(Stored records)
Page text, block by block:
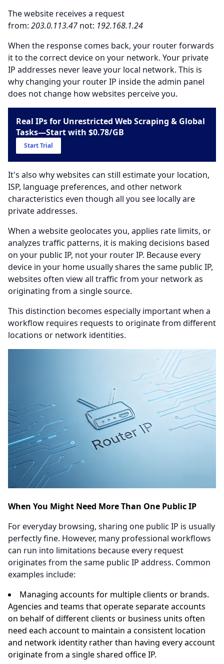
The website receives a request
from: 203.0.113.47 not: 192.168.1.24
When the response comes back, your router forwards
it to the correct device on your network. Your private
IP addresses never leave your local network. This is
why changing your router IP inside the admin panel
does not change how websites perceive you.
Real IPs for Unrestricted Web Scraping & Global
Tasks—Start with $0.78/GB
Start Trial
It's also why websites can still estimate your location,
ISP, language preferences, and other network
characteristics even though all you see locally are
private addresses.
When a website geolocates you, applies rate limits, or
analyzes traffic patterns, it is making decisions based
on your public IP, not your router IP. Because every
device in your home usually shares the same public IP,
websites often view all traffic from your network as
originating from a single source.
This distinction becomes especially important when a
workflow requires requests to originate from different
locations or network identities.
When You Might Need More Than One Public IP
For everyday browsing, sharing one public IP is usually
perfectly fine. However, many professional workflows
can run into limitations because every request
originates from the same public IP address. Common
examples include:
Managing accounts for multiple clients or brands.
Agencies and teams that operate separate accounts
on behalf of different clients or business units often
need each account to maintain a consistent location
and network identity rather than having every account
originate from a single shared office IP.

◆ EXERCISE PROMPT ◆
Whenever a line in the records above contains the string "often", copy that line.

◆ WRITTEN RESPONSE ◆
websites often view all traffic from your network as
on behalf of different clients or business units often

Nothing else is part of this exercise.